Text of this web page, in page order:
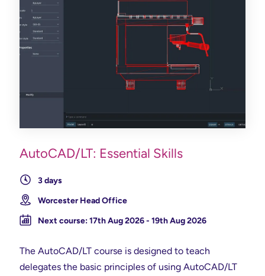
AutoCAD/LT: Essential Skills
3 days
Worcester Head Office
Next course: 17th Aug 2026 - 19th Aug 2026
The AutoCAD/LT course is designed to teach
delegates the basic principles of using AutoCAD/LT
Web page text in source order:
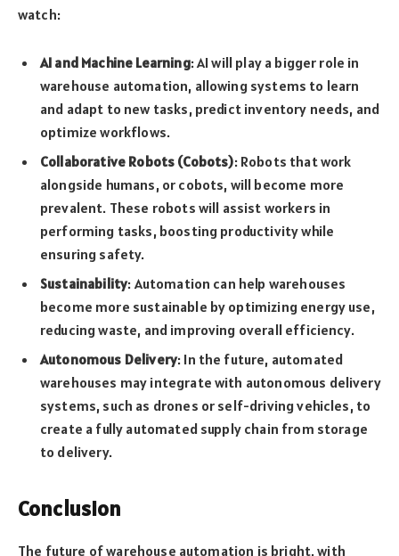
watch:
AI and Machine Learning: AI will play a bigger role in
warehouse automation, allowing systems to learn
and adapt to new tasks, predict inventory needs, and
optimize workflows.
Collaborative Robots (Cobots): Robots that work
alongside humans, or cobots, will become more
prevalent. These robots will assist workers in
performing tasks, boosting productivity while
ensuring safety.
Sustainability: Automation can help warehouses
become more sustainable by optimizing energy use,
reducing waste, and improving overall efficiency.
Autonomous Delivery: In the future, automated
warehouses may integrate with autonomous delivery
systems, such as drones or self-driving vehicles, to
create a fully automated supply chain from storage
to delivery.
Conclusion
The future of warehouse automation is bright, with
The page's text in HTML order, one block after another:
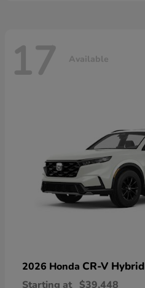
17 Available
2026 Honda CR-V Hybrid
Starting at $39,448
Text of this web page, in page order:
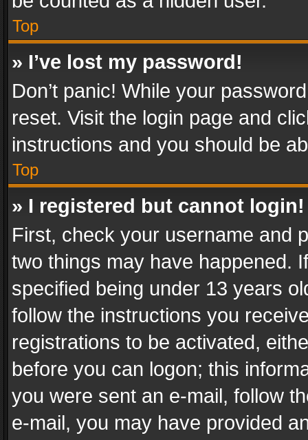
Top
» I’ve lost my password!
Don’t panic! While your
reset. Visit the login page and
instructions and you should be
Top
» I registered but cannot login!
First, check your username and
two things may have happened.
specified being under 13 years
follow the instructions you
registrations to be activated,
before you can logon; this
you were sent an e-mail, follow
e-mail, you may have provided
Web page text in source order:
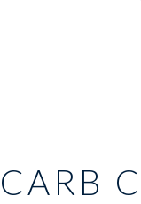
CARB
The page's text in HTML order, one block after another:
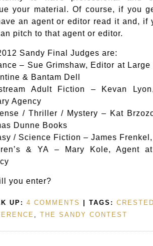
your material. Of course, if you
an agent or editor read it and, if
pitch to that agent or editor.
Sandy Final Judges are:
– Sue Grimshaw, Editor at
& Bantam Dell
Adult Fiction – Kevan
Agency
/ Thriller / Mystery – Kat
Dunne Books
/ Science Fiction – James
& YA – Mary Kole, Agent
you enter?
UP: 4 COMMENTS | TAGS:
, THE SANDY CONTEST
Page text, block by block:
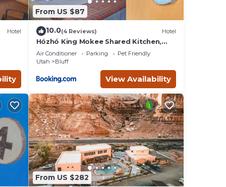
Hotel
From US $87
10.0(4 Reviews) Hotel
Hózhó King Mokee Shared Kitchen,
Pets Ok #2
Air Conditioner Parking
Pet Friendly
Utah
Bluff
View Availability
From US $282
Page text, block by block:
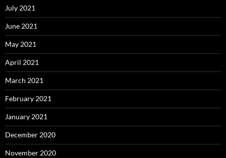
July 2021
June 2021
May 2021
April 2021
March 2021
February 2021
January 2021
December 2020
November 2020
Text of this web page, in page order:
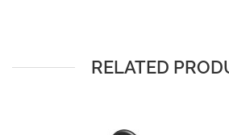
RELATED
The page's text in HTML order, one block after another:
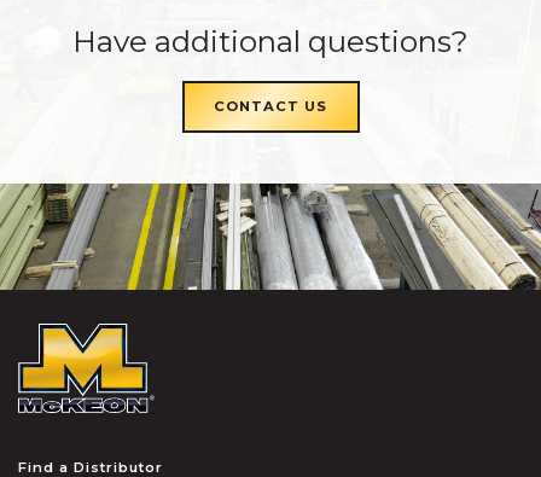
Have additional questions?
CONTACT US
Find a Distributor

▶ [Problem description]
The records above are to be restated exactly, without their pictures.

▶ [Answer box]
Text of this web page, in page order:
AutoCAD/LT: Essential Skills
3 days
Worcester Head Office
Next course: 17th Aug 2026 - 19th Aug 2026
The AutoCAD/LT course is designed to teach
delegates the basic principles of using AutoCAD/LT
Web page text in source order:
watch:
AI and Machine Learning: AI will play a bigger role in
warehouse automation, allowing systems to learn
and adapt to new tasks, predict inventory needs, and
optimize workflows.
Collaborative Robots (Cobots): Robots that work
alongside humans, or cobots, will become more
prevalent. These robots will assist workers in
performing tasks, boosting productivity while
ensuring safety.
Sustainability: Automation can help warehouses
become more sustainable by optimizing energy use,
reducing waste, and improving overall efficiency.
Autonomous Delivery: In the future, automated
warehouses may integrate with autonomous delivery
systems, such as drones or self-driving vehicles, to
create a fully automated supply chain from storage
to delivery.
Conclusion
The future of warehouse automation is bright, with
The page's text in HTML order, one block after another:
17 Available
2026 Honda CR-V Hybrid
Starting at $39,448
Text of this web page, in page order:
Top
» I’ve lost my password!
Don’t panic! While your
reset. Visit the login page and
instructions and you should be
Top
» I registered but cannot login!
First, check your username and
two things may have happened.
specified being under 13 years
follow the instructions you
registrations to be activated,
before you can logon; this
you were sent an e-mail, follow
e-mail, you may have provided
Web page text in source order:
CARB
The page's text in HTML order, one block after another:
your material. Of course, if you
an agent or editor read it and, if
pitch to that agent or editor.
Sandy Final Judges are:
– Sue Grimshaw, Editor at
& Bantam Dell
Adult Fiction – Kevan
Agency
/ Thriller / Mystery – Kat
Dunne Books
/ Science Fiction – James
& YA – Mary Kole, Agent
you enter?
UP: 4 COMMENTS | TAGS:
, THE SANDY CONTEST
Page text, block by block:
Hotel
From US $87
10.0(4 Reviews) Hotel
Hózhó King Mokee Shared Kitchen,
Pets Ok #2
Air Conditioner Parking
Pet Friendly
Utah
Bluff
View Availability
From US $282
Page text, block by block:
July 2021
June 2021
May 2021
April 2021
March 2021
February 2021
January 2021
December 2020
November 2020
Text of this web page, in page order:
RELATED
The page's text in HTML order, one block after another:
Have additional questions?
CONTACT US
Find a Distributor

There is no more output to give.